Turkish Delight?

There’s a fascinating piece by Tim Harford on the increasing use of the Amazon’s micro-tasking service Mechanical Turk in academic research. It’s only available currently in the US. However, numerous similar services have sprung up in Europe. I hadn’t appreciated the extent that it was being used by academics.

Psychologists, behavioural economists and political scientists have now realised that it is potentially far cheaper to pay MTurk workers — “Turkers” — to answer questionnaires and participate in activities than it is to assemble a bespoke online panel or to conduct the research in a laboratory filled with student participants sitting at computers. For just a few dollars and at very short notice, economists can look at competition and co-operation, psychologists can examine the way memory works and political scientists can investigate how our ideology skews our logic. The opportunities are vast and have been swiftly embraced. “The majority of papers presented at the conferences I go to now use Turk,” says Dan Goldstein, a cognitive psychologist at Microsoft Research.

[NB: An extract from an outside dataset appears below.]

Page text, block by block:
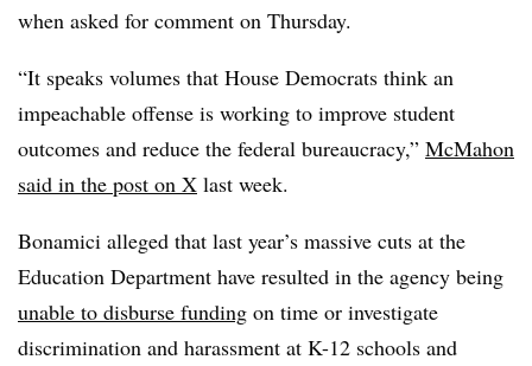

A few years ago, I thought of using Mturk to get some basic transcribing done but stopped as soon as I realised that it could only be used in the US.

The article has got me thinking about the possibilities of micro-tasking services for academic research in real estate. There’s a start-up from the University of Oxford that focuses on academic research http://www.prolific.ac/. I can also see how it could change the whole nature of PhDs and dissertation research. The ability to outsource a lot of often tedious data processing (interview transcripts, questionnaires etc.) seems pretty attractive. I also suspect that there will be major temptations to ‘outsource’ literature reviews, data modelling etc. as well. At UCL a student proposed to use a company to carry out their research interviews. Not sure where the internal debate got to on that one.   There are also ethical issues with exploiting the obvious advantages to the “employer” of flexibility, minimal costs and weak regulation which are often insecurity, low pay and few rights for the “employee”.